2. Disrupt the Conversation
What advice would you give content marketers?
You need to ask yourself, “who in your company can take on that thought leadership position?” It has to be someone who has personality and is an expert, but also someone who is “ready to disrupt that conversation.”
Miller recalled a conversation he recently had with Ann Handley in London; “I said, ‘Anne, do you think there is a case for thought leadership in B2C brands?” Anne responded with her favorite example – Chipotle. “McDonald’s is not doing so well. They’re in the ruts right now trying to reinvent themselves because a company like Chipotle came out and made sustainable fast food – something ten years ago nobody would have ever thought was possible,” explains Miller. Chipotle successfully disrupted the existing conversation taking place in the realm of fast food with the sustainable angle, securing their position as thought leaders in the industry.
Anne also shared the example of Honey Maid Graham Crackers. “I thought, ‘Graham Cracker, what the hell does a Graham Cracker have to do with thought leadership?” exclaimed Miller. Last year Honey Maid launched the “This Is Wholesome” campaign which took a stance on gay marriage and featured a gay married couple in their advertising. Graham crackers are an example of a product that can’t really be differentiated from the competition,and purchases are made almost solely on brand preference. To gain some traction with customers Honey Maid “aligned their company values with a social issue,” explained Miller, “ and that’s thought leadership.”

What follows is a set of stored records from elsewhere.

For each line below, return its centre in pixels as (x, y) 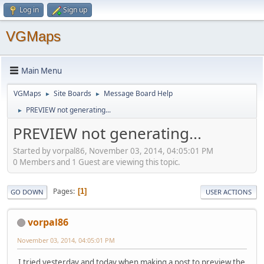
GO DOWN (27, 192)
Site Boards (72, 93)
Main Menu (42, 70)
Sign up (75, 10)
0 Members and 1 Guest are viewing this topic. (97, 162)
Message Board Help (138, 93)
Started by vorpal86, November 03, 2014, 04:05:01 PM (113, 151)
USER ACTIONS (229, 192)
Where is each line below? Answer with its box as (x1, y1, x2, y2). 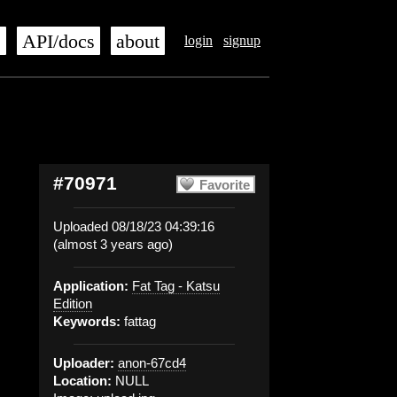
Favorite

The Wholesome campaign did receive some backlash, and several customers indicated that they would prefer not to have a side of social commentary with their cookies. However, “other folks were really impressed by this and they aligned themselves with that value, and now they are aligned with the brand. So that’s thought leadership from the B2C angle,” says Miller. The campaign also featured videos that defined “wholesome” in 2015. “They got a lot of backlash like I mentioned, and the comments were coming in pretty fast and furious on Twitter,” explains Miller. In response, Honey Maid hired an artist, printed out all of the negative messages, rolled them up, and built a sculpture that spelled out ‘Love.’ Then they “launched that picture of the artist’s rendition of all the hate turned into love, and then, all of a sudden the reception was overwhelming and they just completely uplifted their brand to the next level.”
Basically this is “a long-winded way of saying there’s tons of opportunities for B2C in thought leadership,” Miller adds. “If you’ve taken a thought leadership [role] then you can align your brand with the consumer. You’re no longer bidding on price alone. If you’re bidding on price alone, the lowest bidder always wins. But, I would look at that [campaign] and I would go towards Honey Maid because I believe in that brand. I align with that brand.”

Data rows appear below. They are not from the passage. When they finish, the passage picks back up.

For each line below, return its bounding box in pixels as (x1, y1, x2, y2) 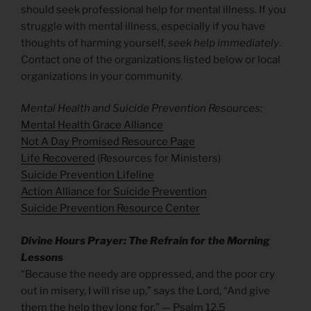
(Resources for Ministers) (95, 152, 221, 165)
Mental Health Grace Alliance (21, 119, 163, 132)
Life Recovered (21, 152, 95, 165)
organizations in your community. (21, 69, 183, 83)
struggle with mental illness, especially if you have (21, 19, 265, 33)
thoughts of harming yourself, (21, 36, 168, 49)
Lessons (21, 251, 63, 264)
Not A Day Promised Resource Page (21, 135, 195, 149)
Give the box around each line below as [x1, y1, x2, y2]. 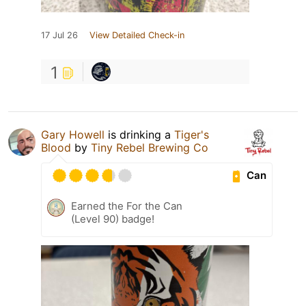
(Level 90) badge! [71, 212, 154, 225]
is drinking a [105, 127, 174, 141]
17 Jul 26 [41, 29, 78, 40]
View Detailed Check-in [89, 29, 184, 40]
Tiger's [174, 127, 209, 141]
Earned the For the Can [71, 199, 182, 212]
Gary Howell [41, 127, 105, 141]
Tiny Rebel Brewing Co [91, 140, 208, 154]

3. Structure Your Company Like KISS
What advice would you give organizations looking to become thought leaders? How should you structure a team in an organization to facilitate thought leadership?
“The bigger the company the bigger the silos between PR, social, and content, right?” For Miller, “the number one thing is to basically get PR, content, and social to be on the same team working very closely with SEO, because SEO is going to optimize your content and your press releases…and make sure that you have the best chances of being found in these conversations that are happening.” “Then,” explains Miller “ you’ve got to turn on the native advertising.”
“What’s more important” asks Miller, “a mention of your brand, or your company, or your news on page four of the New York Times? Or on the front page of Brian Solis’ blog? I don’t know – they’re both equally important depending on your audience, and your target, and your goals. But at the end of the day you have to attack it at both angles. So, you need traditional PR completely morphed in and synched up with content and social. And then SEO to optimize it and make sure that you’re going out with the right conversations, and that your conversations are aligned with the conversations that are happening and being searched upon.”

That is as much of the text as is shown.